Perfusion SPECT using ^99mTc-hexamethyl-propyleneamine oxime (HMPAO) or ^99mTc-ethylene cysteine dimer (ECD) has been extensively used in TBI. Reviews of this neuroimaging modality have appeared regularly in the last years (Davalos and Bennett 2002; Cihangiroglu et al. 2002; Belanger et al. 2007; Tikofsky 2010; Tong et al. 2011). These reviews coincide in pointing out that perfusion SPECT has high negative predictive value during the acute phase in mild TBI. They also agree that perfusion SPECT, like ¹⁸F-FDG PET, is more sensitive than CT for identifying abnormalities in TBI during the first hours, detecting them in very early stages, when CT (or MRI) scans may still be negative. Abnormalities detected by perfusion SPECT are more extensive than those observed by structural neuroimaging. A recent study shows that the combination of structural neuroimages, such as CT, with perfusion SPECT using ^99mTc-ECD is useful to determine the extent and severity of TBI lesions and tissue viability in core, edema, and perilesional tissue (Pifarré et al. 2011). Figure 45.4 shows CT and SPECT perfusion imaging of a patient with left frontal primarily brain trauma.

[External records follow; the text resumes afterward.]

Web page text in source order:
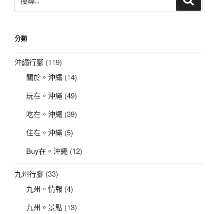
尋
字:
分類
沖繩行腳 (119)
關於。沖繩 (14)
玩在。沖繩 (49)
吃在。沖繩 (39)
住在。沖繩 (5)
Buy在。沖繩 (12)
九州行腳 (33)
九州。情報 (4)
九州。景點 (13)
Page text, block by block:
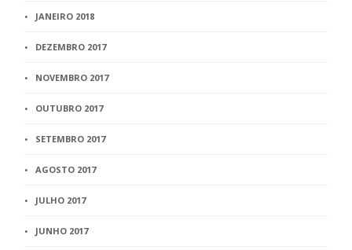
JANEIRO 2018
DEZEMBRO 2017
NOVEMBRO 2017
OUTUBRO 2017
SETEMBRO 2017
AGOSTO 2017
JULHO 2017
JUNHO 2017
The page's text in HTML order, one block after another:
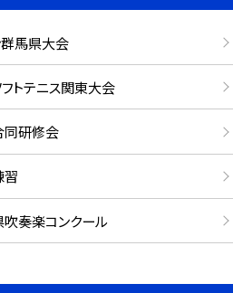
群馬県大会
フトテニス関東大会
同研修会
習
吹奏楽コンクール
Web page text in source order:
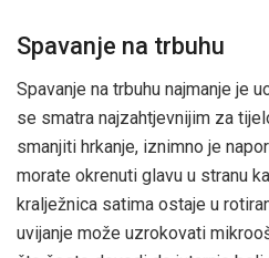
Spavanje na trbuhu
Spavanje na trbuhu najmanje je
se smatra najzahtjevnijim za
smanjiti hrkanje, iznimno je
morate okrenuti glavu u stranu
kralježnica satima ostaje u
uvijanje može uzrokovati
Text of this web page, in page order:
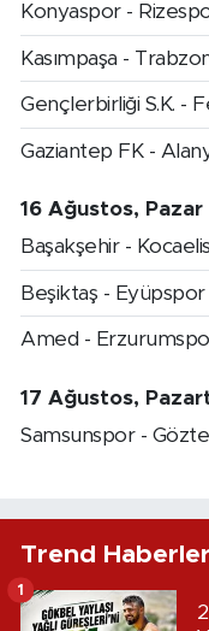
Konyaspor -
Kasımpaşa -
Gençlerbirliği S.K. -
Gaziantep FK -
16 Ağustos, Pazar
Başakşehir -
Beşiktaş - Eyüpspor
Amed -
17 Ağustos,
Samsunspor -
Trend Haberler
1
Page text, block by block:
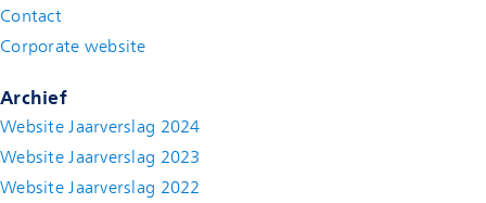
Contact
Corporate website
Archief
Website Jaarverslag 2024
Website Jaarverslag 2023
Website Jaarverslag 2022
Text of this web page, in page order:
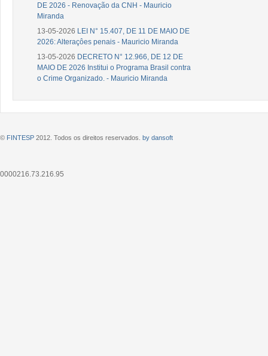
DE 2026 - Renovação da CNH - Mauricio
Miranda
13-05-2026 LEI N° 15.407, DE 11 DE MAIO DE
2026: Alteraçôes penais - Mauricio Miranda
13-05-2026 DECRETO N° 12.966, DE 12 DE
MAIO DE 2026 Institui o Programa Brasil contra
o Crime Organizado. - Mauricio Miranda
© FINTESP 2012. Todos os direitos reservados. by dansoft
0000216.73.216.95
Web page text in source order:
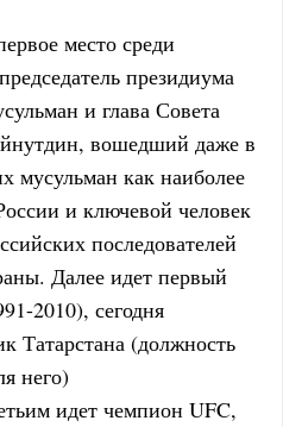
место среди
президиума
и глава Совета
вошедший даже в
мусульман как наиболее
и ключевой человек
последователей
Далее идет первый
2010), сегодня
Татарстана (должность
него)
идет чемпион UFC,
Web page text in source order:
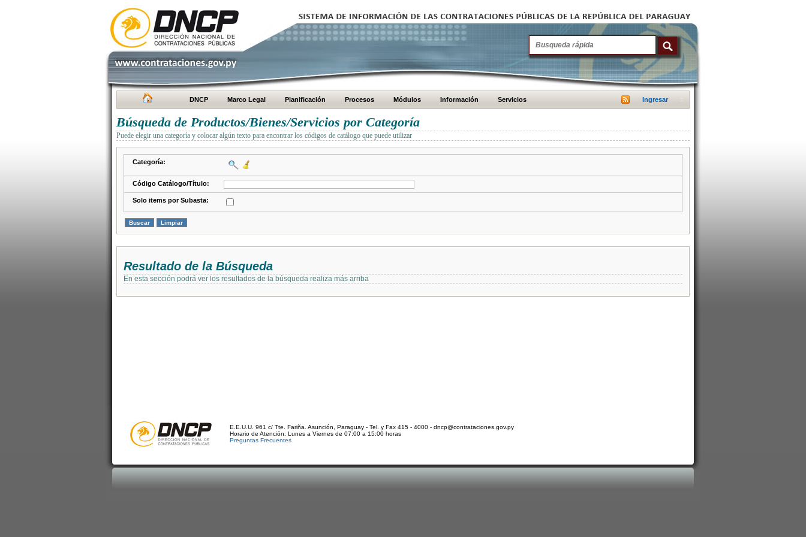
DNCP Marco Legal Planificación Procesos Módulos Información Servicios Ingresar
Búsqueda de Productos/Bienes/Servicios por Categoría
Puede elegir una categoría y colocar algún texto para encontrar los códigos de catálogo que puede utilizar
Categoría:
Código Catálogo/Título:
Solo items por Subasta:
Resultado de la Búsqueda
En esta sección podrá ver los resultados de la búsqueda realiza más arriba
E.E.U.U. 961 c/ Tte. Fariña. Asunción, Paraguay - Tel. y Fax 415 - 4000 - dncp@contrataciones.gov.py
Horario de Atención: Lunes a Viernes de 07:00 a 15:00 horas
Preguntas Frecuentes
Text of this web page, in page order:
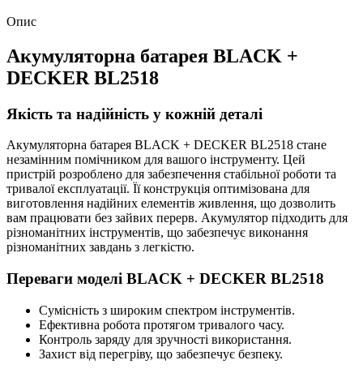
Опис
Акумуляторна батарея BLACK +
DECKER BL2518
Якість та надійність у кожній деталі
Акумуляторна батарея BLACK + DECKER BL2518 стане
незамінним помічником для вашого інструменту. Цей
пристрій розроблено для забезпечення стабільної роботи та
тривалої експлуатації. Її конструкція оптимізована для
виготовлення надійних елементів живлення, що дозволить
вам працювати без зайвих перерв. Акумулятор підходить для
різноманітних інструментів, що забезпечує виконання
різноманітних завдань з легкістю.
Переваги моделі BLACK + DECKER BL2518
Сумісність з широким спектром інструментів.
Ефективна робота протягом тривалого часу.
Контроль заряду для зручності використання.
Захист від перегріву, що забезпечує безпеку.
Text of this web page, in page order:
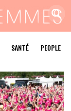
SANTÉ PEOPLE
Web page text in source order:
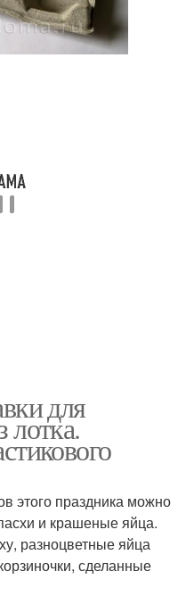
для
лотка.
этого праздника можно
и крашеные яйца.
разноцветные яйца
сделанные
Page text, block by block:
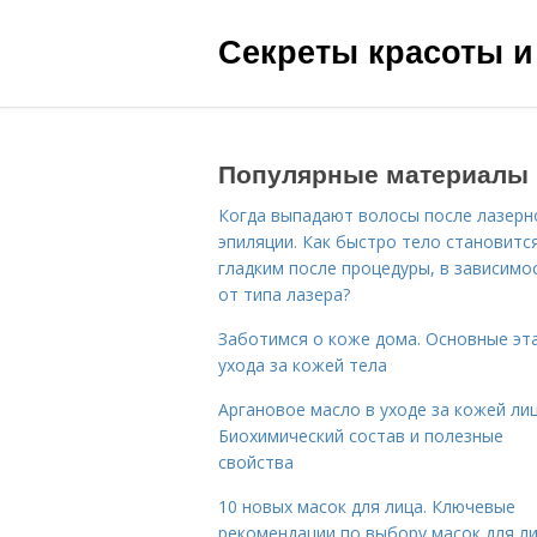
Секреты красоты
Популярные материалы
Когда выпадают волосы после
эпиляции. Как быстро тело
гладким после процедуры, в
от типа лазера?
Заботимся о коже дома. Основные
ухода за кожей тела
Аргановое масло в уходе за кожей
Биохимический состав и полезные
свойства
10 новых масок для лица. Ключевые
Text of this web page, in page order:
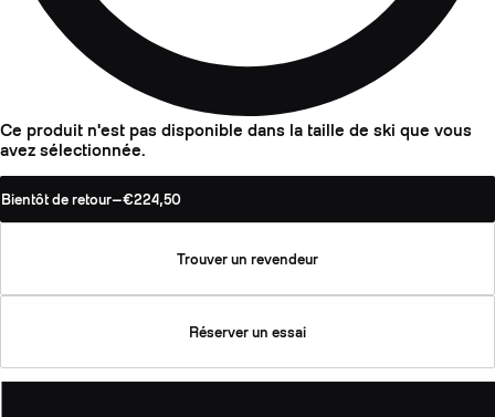
Ce produit n'est pas disponible dans la taille de ski que vous
avez sélectionnée.
Bientôt de retour—€224,50
Trouver un revendeur
Réserver un essai
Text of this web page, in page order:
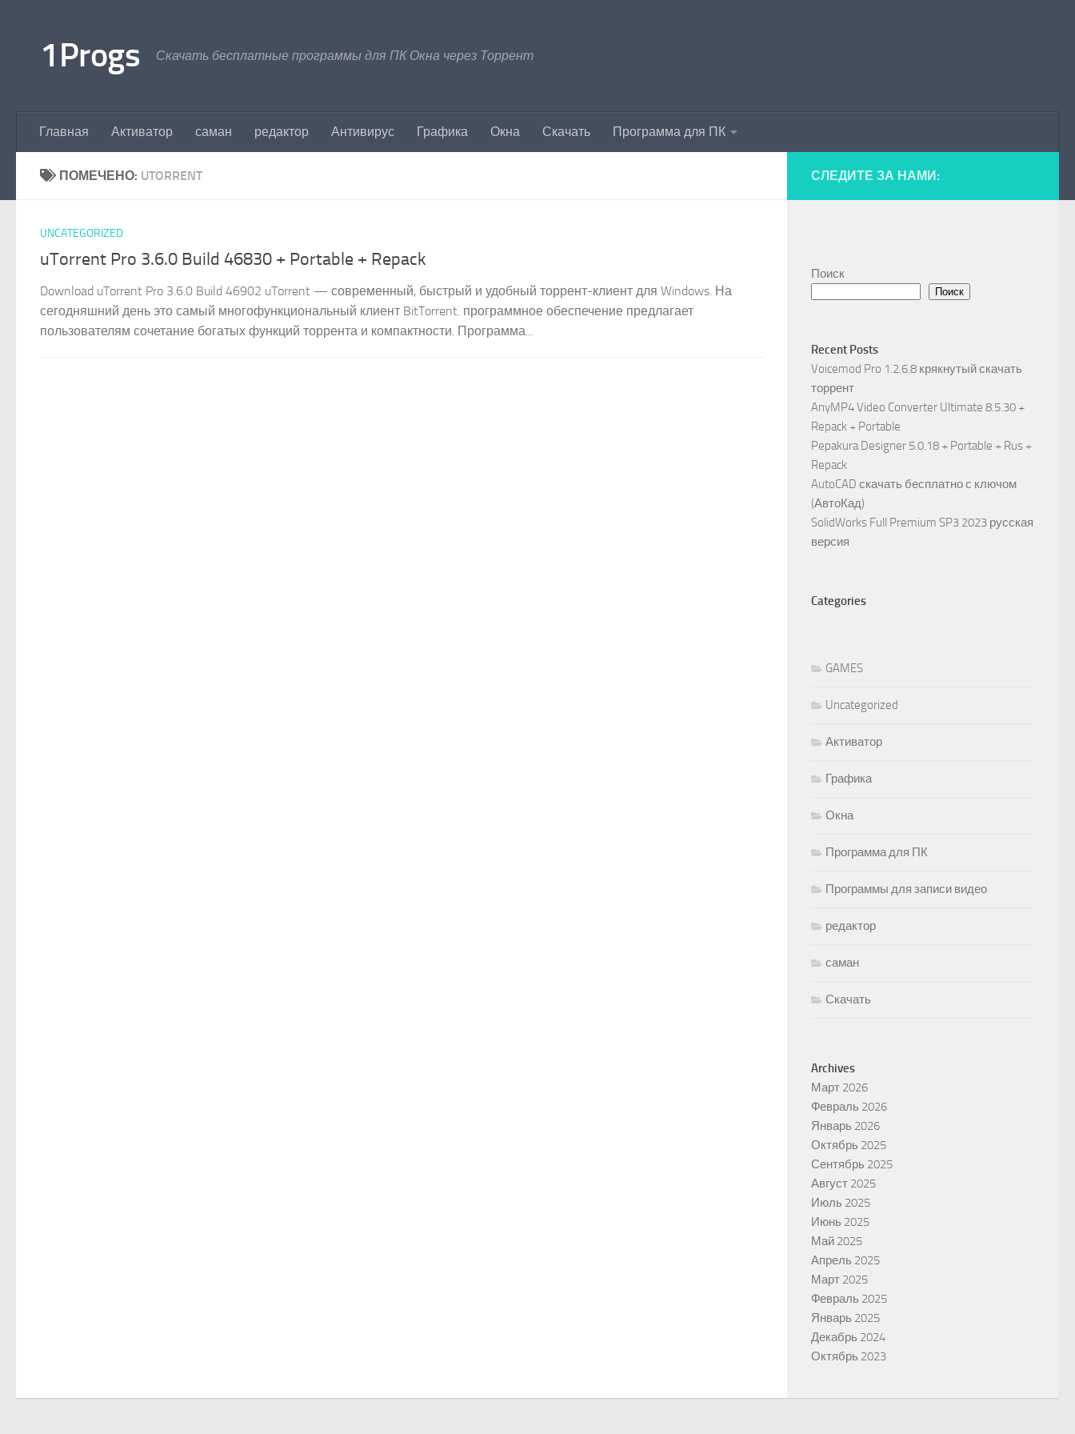
1Progs Скачать бесплатные программы для ПК Окна через Торрент
Главная Активатор саман редактор Антивирус Графика Окна Скачать Программа для ПК
ПОМЕЧЕНО: UTORRENT
UNCATEGORIZED
uTorrent Pro 3.6.0 Build 46830 + Portable + Repack
Download uTorrent Pro 3.6.0 Build 46902 uTorrent — современный, быстрый и удобный торрент-клиент для Windows. На
сегодняшний день это самый многофункциональный клиент BitTorrent. программное обеспечение предлагает
пользователям сочетание богатых функций торрента и компактности. Программа...
СЛЕДИТЕ ЗА НАМИ:
Поиск
Поиск
Recent Posts
Voicemod Pro 1.2.6.8 крякнутый скачать
торрент
AnyMP4 Video Converter Ultimate 8.5.30 +
Repack + Portable
Pepakura Designer 5.0.18 + Portable + Rus +
Repack
AutoCAD скачать бесплатно с ключом
(АвтоКад)
SolidWorks Full Premium SP3 2023 русская
версия
Categories
GAMES
Uncategorized
Активатор
Графика
Окна
Программа для ПК
Программы для записи видео
редактор
саман
Скачать
Archives
Март 2026
Февраль 2026
Январь 2026
Октябрь 2025
Сентябрь 2025
Август 2025
Июль 2025
Июнь 2025
Май 2025
Апрель 2025
Март 2025
Февраль 2025
Январь 2025
Декабрь 2024
Октябрь 2023
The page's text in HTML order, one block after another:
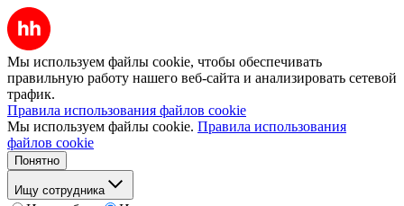
Мы используем файлы cookie, чтобы обеспечивать
правильную работу нашего веб-сайта и анализировать сетевой
трафик.
Правила использования файлов cookie
Мы используем файлы cookie. Правила использования
файлов cookie
Понятно
Ищу сотрудника
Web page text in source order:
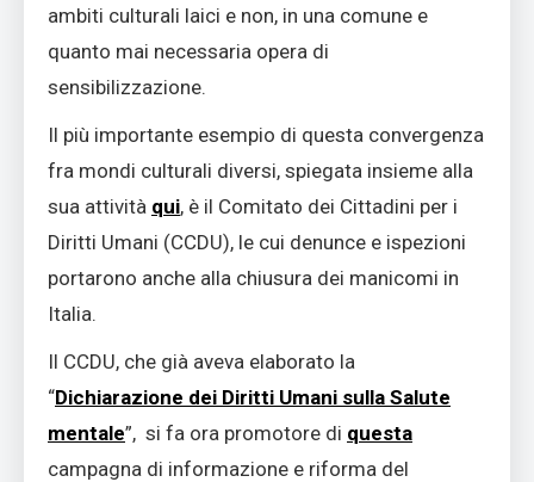
ambiti culturali laici e non, in una comune e
quanto mai necessaria opera di
sensibilizzazione.
Il più importante esempio di questa convergenza
fra mondi culturali diversi, spiegata insieme alla
sua attività qui, è il Comitato dei Cittadini per i
Diritti Umani (CCDU), le cui denunce e ispezioni
portarono anche alla chiusura dei manicomi in
Italia.
Il CCDU, che già aveva elaborato la
“Dichiarazione dei Diritti Umani sulla Salute
mentale”, si fa ora promotore di questa
campagna di informazione e riforma del
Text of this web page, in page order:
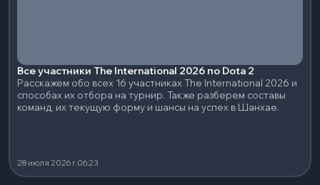
Все участники The International 2026 по Dota 2
Расскажем обо всех 16 участниках The International 2026 и
способах их отбора на турнир. Также разберем составы
команд, их текущую форму и шансы на успех в Шанхае.
28 июля 2026 г.06:23
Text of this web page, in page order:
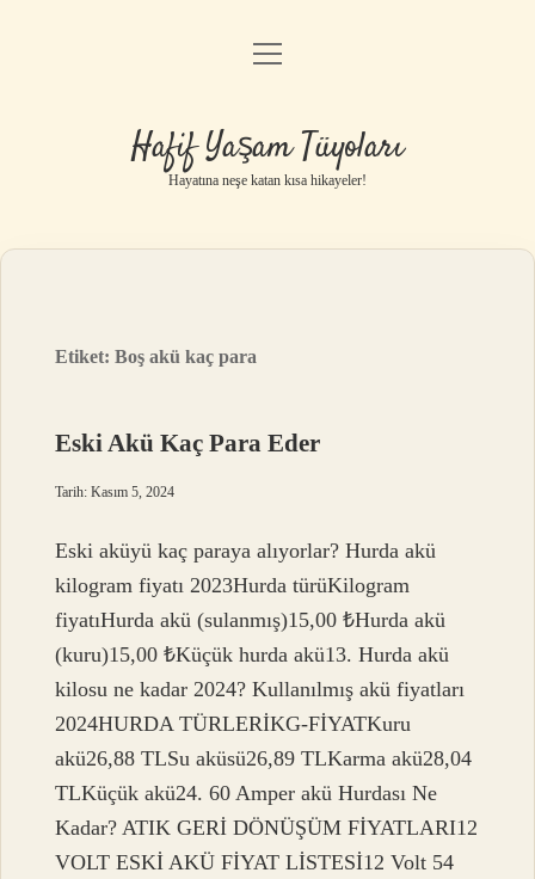
Anasayfa
Yasal Uyarı
menüyü
Hafif Yaşam Tüyoları
Hayatına neşe katan kısa hikayeler!
Etiket:Boş akü kaç para
Eski Akü Kaç Para Eder
Tarih: Kasım 5, 2024
Eski aküyü kaç paraya alıyorlar? Hurda akü
kilogram fiyatı 2023Hurda türüKilogram
fiyatıHurda akü (sulanmış)15,00 ₺Hurda akü
(kuru)15,00 ₺Küçük hurda akü13. Hurda akü
kilosu ne kadar 2024? Kullanılmış akü fiyatları
2024HURDA TÜRLERİKG-FİYATKuru
akü26,88 TLSu aküsü26,89 TLKarma akü28,04
TLKüçük akü24. 60 Amper akü Hurdası Ne
Kadar? ATIK GERİ DÖNÜŞÜM FİYATLARI12
VOLT ESKİ AKÜ FİYAT LİSTESİ12 Volt 54
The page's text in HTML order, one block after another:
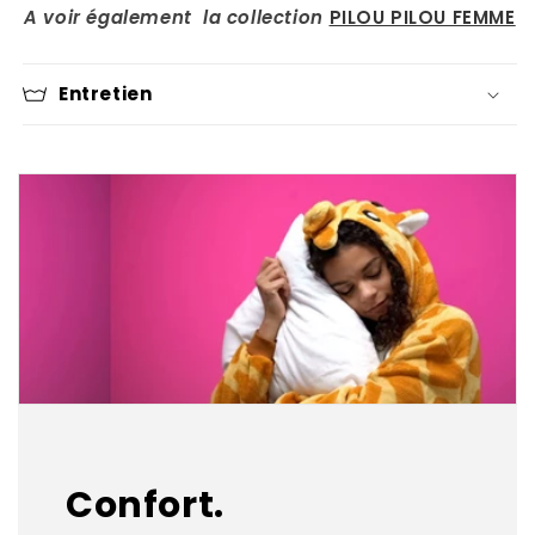
A voir également la collection PILOU PILOU FEMME
Entretien
Confort.
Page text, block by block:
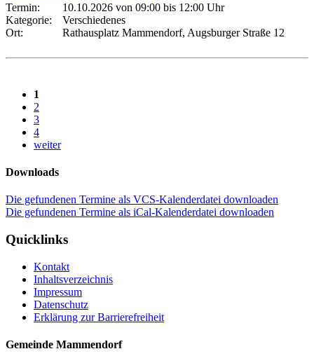
Termin:
10.10.2026 von 09:00 bis 12:00 Uhr
Kategorie:
Verschiedenes
Ort:
Rathausplatz Mammendorf, Augsburger Straße 12
1
2
3
4
weiter
Downloads
Die gefundenen Termine als VCS-Kalenderdatei downloaden
Die gefundenen Termine als iCal-Kalenderdatei downloaden
Quicklinks
Kontakt
Inhaltsverzeichnis
Impressum
Datenschutz
Erklärung zur Barrierefreiheit
Gemeinde Mammendorf

Furthermore, using SPECT it is possible to study cell-specific processes related to TBI pathophysiology. Studies combining ¹²³I-2-β-carbomethoxy-3-β-(4-iodophenyl) tropane (β-CIT) and ¹²³I-iodobenzamide (IBZM) found nigrostriatal dysfunction in TBI patients, although the striatum was structurally relatively preserved, suggesting these studies may be useful in the evaluation of therapies directed toward reducing parkinsonian symptoms in TBI patients (Donnemiller et al. 2000). Another very recent animal study used N′,N′-diethyl-6-chloro-(4′-[¹²³I]iodophenyl)imidazo [1,2-a]pyridine-3-acetamide (¹²³I-CLINDE) for the in vivo monitoring of neuroinflammation by SPECT (Mattner et al 2011). ¹²³I-CLINDE is a highly specific radioligand for TSPO. A recent perfusion SPECT activation study investigated cognitive fatigue mechanisms in patients with mild TBI (Hattori et al. 2009). In this study, it was possible to show that there is frontocerebellar dissociation in patients with mild TBI that may explain cognitive impairment and cognitive fatigue in the chronic phase.

Technological advances in SPECT detector systems, hybrid SPECT–CT, continuous development of new gamma-emitting radioligands, and the application of modern methods of image analysis make the SPECT technique a valid alternative for the study of TBI, both for clinical practice and for research. Nevertheless, like ¹⁸F-FDG PET, evidence-based imaging studies are required to demonstrate its incremental validity in TBI. The main advantage of SPECT is that it is much less costly and is still more widely available on a worldwide scale in comparison to PET.